そんな簡単に、ニケ様なんかに会えないだろうに。
「いいえ。考案税の申請が先かなって思って、ここに連れてきたから。まだよ。」
「そうなの。じゃあ、これからニケさんのところ?」
「そうしようかと思って。それに、ふふふ。この時間からだったら夕食の時間になるわ。」
「あっ。それ良いわね。じゃあ、私も行くからちょっと待っていて。」
ボルジアさんとジーナさんは、何を話しているのだろう?
ヤシネさんを見ると、微笑んでいる。
何だか分らないままに、オレは領主館に連れて行かれた。
初めてだな。領主館。
デカい建物だ。
また、領主館の入口で警備している騎士達にオレ以外の3人が挨拶をしてそのまま領主館の敷地に入る。
ここでも顔パスなのか。しかも3人とも。
オレは3人の連れだからか、特に何かを誰何されずに中に入った。
そのあと、ボルジアさんは、入口に居た侍女と思われる女性と会話して、そのまま領主館の中へ。
オレは誘われるままに、領主館の中に入った。
領主館は思っていたより質素な感じがする。
王都に居た頃、先輩に連れられて貴族様の屋敷を訪問した事があったが、至る所に絵画や武具が飾られていた。

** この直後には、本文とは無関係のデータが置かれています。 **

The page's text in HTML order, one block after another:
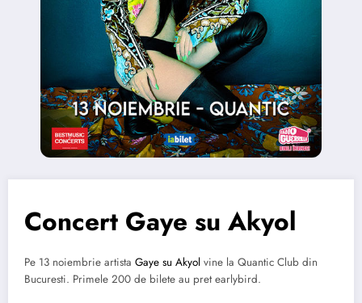
Concert Gaye su Akyol
Pe 13 noiembrie artista Gaye su Akyol vine la Quantic Club din
Bucuresti. Primele 200 de bilete au pret earlybird.

高位貴族の家には、ガラス製の宝飾が置かれている事もあったな。
この館には、絵画が全然見当たらない。
侯爵家の領主館にしては、本当に質素というか簡素というか。
そのまま会議室の様な場所に案内された。
中央には大きな机が有って、机の周りに椅子が12脚あった。
壁には、黒板がある。
壁際のチェストの上には、最新のガラス工芸品や、彩色陶器が置いてあった。
見覚えが有るのだが、ウチの商店が販売したのだろうか?
あまり商売の事を知らないので、良く分らない。
5人で、机の下手側に並んで座った。
何故か、オレが中央に座らされた。
領主館の侍女さんが入ってきて、オレ達の前に紅茶と、菓子を置いていった。
「遠慮しなくて食べて良いんですよ。」
菓子を食べながら、ボルジアさんが、オレに話してきた。
それなら、少し頂こうかと思って、菓子に手を伸ばしたところで、扉が開いて、子供が二人入ってきた。
二人ともまだ幼なさが残る子供だ。
男の子の方は、黒髪で、軽くウェーブがかかっている。目の色は茶色だ。目鼻立ちが整っていて、なかなかの美男子だ。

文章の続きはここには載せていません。